== Segment start ==

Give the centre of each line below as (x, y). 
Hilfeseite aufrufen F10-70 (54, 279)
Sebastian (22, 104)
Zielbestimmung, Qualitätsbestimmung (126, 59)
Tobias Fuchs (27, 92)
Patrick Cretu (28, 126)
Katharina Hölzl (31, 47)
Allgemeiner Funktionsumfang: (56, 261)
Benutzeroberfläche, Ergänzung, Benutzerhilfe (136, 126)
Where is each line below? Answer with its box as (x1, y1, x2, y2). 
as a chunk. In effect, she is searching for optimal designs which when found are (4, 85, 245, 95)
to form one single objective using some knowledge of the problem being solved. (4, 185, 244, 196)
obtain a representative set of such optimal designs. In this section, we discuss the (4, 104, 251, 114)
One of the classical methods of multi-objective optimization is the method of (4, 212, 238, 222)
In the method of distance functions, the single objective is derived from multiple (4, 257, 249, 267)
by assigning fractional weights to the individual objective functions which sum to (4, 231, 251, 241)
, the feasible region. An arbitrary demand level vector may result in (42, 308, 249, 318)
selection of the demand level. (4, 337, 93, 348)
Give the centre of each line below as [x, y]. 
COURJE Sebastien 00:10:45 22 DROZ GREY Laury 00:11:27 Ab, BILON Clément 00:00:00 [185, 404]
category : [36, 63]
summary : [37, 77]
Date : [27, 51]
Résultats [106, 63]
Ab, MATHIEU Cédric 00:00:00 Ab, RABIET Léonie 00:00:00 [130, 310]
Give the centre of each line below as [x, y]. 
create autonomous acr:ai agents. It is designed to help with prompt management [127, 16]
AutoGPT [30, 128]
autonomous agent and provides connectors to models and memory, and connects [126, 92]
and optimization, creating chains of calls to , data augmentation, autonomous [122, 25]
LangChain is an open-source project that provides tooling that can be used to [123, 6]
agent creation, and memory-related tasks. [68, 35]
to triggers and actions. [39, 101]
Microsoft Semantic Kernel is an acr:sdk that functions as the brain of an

== Segment end ==

Find and copy each line above holding "method".

Exercise output:
One of the classical methods of multi-objective optimization is the method of (4, 212, 238, 222)
In the method of distance functions, the single objective is derived from multiple (4, 257, 249, 267)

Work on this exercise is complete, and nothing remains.